Task objective –
Please transcribe the listing below in full and word for word, without its pictures.

Data for review –
------------------------------------------------------------
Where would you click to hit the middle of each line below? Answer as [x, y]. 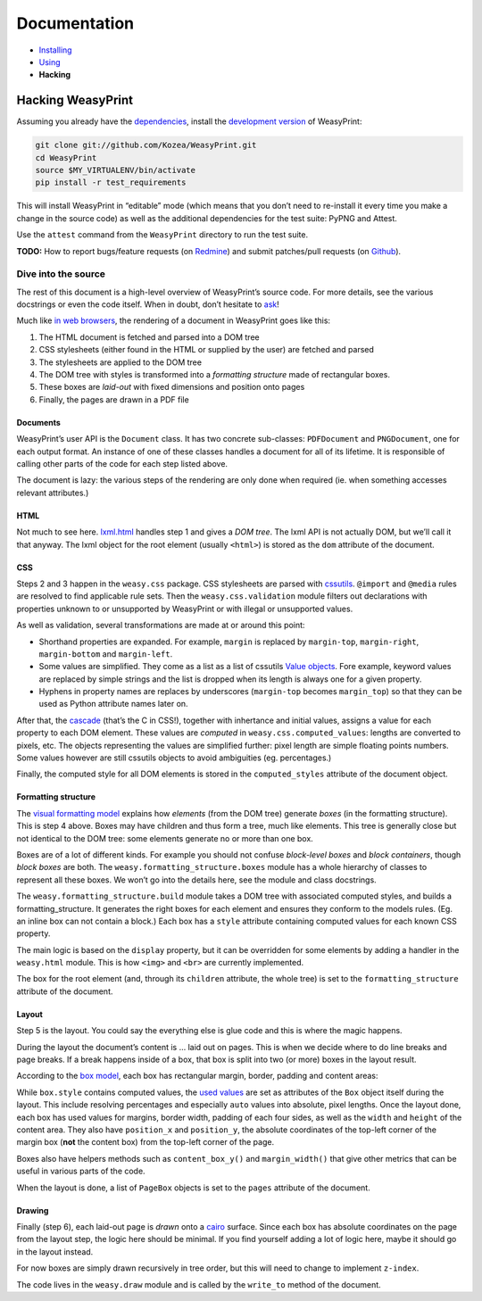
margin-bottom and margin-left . [106, 654]
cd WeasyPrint [66, 157]
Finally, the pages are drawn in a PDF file [114, 399]
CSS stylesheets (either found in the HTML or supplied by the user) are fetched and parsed [207, 350]
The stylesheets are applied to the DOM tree [120, 362]
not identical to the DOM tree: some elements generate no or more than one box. [165, 838]
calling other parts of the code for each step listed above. [122, 463]
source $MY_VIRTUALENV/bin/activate [116, 170]
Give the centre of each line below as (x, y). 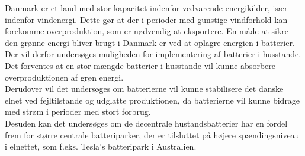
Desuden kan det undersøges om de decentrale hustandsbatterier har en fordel (146, 123)
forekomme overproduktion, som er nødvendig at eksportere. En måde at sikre (147, 31)
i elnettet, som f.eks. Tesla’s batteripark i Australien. (101, 146)
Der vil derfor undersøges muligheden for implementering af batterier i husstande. (153, 54)
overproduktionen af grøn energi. (64, 77)
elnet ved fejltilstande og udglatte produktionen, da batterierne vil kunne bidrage (152, 100)
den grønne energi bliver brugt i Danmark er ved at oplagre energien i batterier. (150, 42)
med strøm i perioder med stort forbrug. (78, 112)
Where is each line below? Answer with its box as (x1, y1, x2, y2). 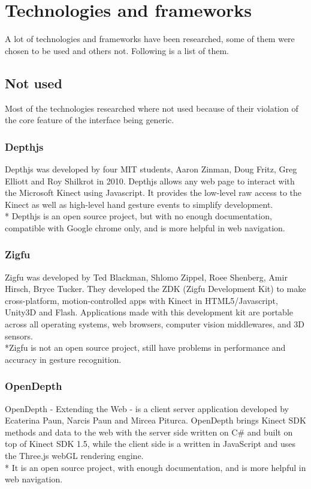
------------------------------------------------------------
Exercise answer –
Where would you click to hit the middle of each line below? Answer as [x, y]. 
margin-bottom and margin-left . [106, 654]
cd WeasyPrint [66, 157]
Finally, the pages are drawn in a PDF file [114, 399]
CSS stylesheets (either found in the HTML or supplied by the user) are fetched and parsed [207, 350]
The stylesheets are applied to the DOM tree [120, 362]
not identical to the DOM tree: some elements generate no or more than one box. [165, 838]
calling other parts of the code for each step listed above. [122, 463]
source $MY_VIRTUALENV/bin/activate [116, 170]
Give the centre of each line below as (x, y). 
Desuden kan det undersøges om de decentrale hustandsbatterier har en fordel (146, 123)
forekomme overproduktion, som er nødvendig at eksportere. En måde at sikre (147, 31)
i elnettet, som f.eks. Tesla’s batteripark i Australien. (101, 146)
Der vil derfor undersøges muligheden for implementering af batterier i husstande. (153, 54)
overproduktionen af grøn energi. (64, 77)
elnet ved fejltilstande og udglatte produktionen, da batterierne vil kunne bidrage (152, 100)
den grønne energi bliver brugt i Danmark er ved at oplagre energien i batterier. (150, 42)
med strøm i perioder med stort forbrug. (78, 112)
Where is each line below? Answer with its box as (x1, y1, x2, y2). 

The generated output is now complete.